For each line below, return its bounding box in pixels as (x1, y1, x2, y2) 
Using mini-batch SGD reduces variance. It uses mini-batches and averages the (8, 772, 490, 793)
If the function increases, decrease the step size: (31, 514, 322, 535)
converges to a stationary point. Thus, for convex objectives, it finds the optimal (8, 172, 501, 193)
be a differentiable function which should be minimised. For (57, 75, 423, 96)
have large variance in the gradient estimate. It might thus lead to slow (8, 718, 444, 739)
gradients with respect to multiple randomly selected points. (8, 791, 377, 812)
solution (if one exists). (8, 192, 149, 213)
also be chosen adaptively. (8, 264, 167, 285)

▬▬▬▬▬▬▬▬▬▬

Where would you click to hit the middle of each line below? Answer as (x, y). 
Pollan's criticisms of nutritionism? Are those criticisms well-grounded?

▬▬▬▬▬▬▬▬▬▬

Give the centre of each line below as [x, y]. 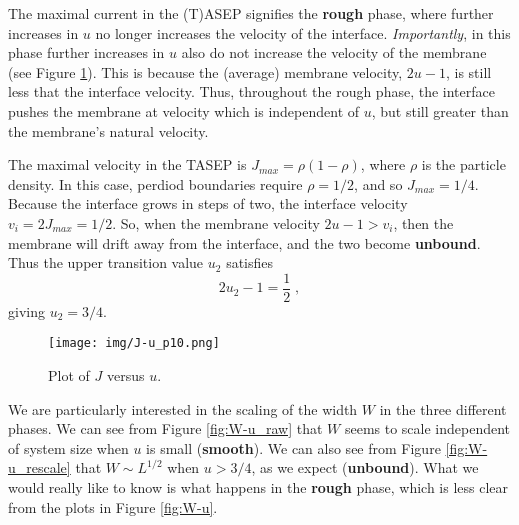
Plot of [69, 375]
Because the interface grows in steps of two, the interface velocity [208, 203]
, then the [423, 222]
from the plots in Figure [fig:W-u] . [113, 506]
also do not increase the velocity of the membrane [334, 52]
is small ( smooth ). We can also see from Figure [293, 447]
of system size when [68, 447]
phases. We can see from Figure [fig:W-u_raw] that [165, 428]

▬▬▬▬▬▬▬▬▬▬

Using the data above, print exactly the lines from the line that contains "solution (if one exists). (8, 192, 149, 213)" through the line that contains "also be chosen adaptively. (8, 264, 167, 285)", with both included.

solution (if one exists). (8, 192, 149, 213)
also be chosen adaptively. (8, 264, 167, 285)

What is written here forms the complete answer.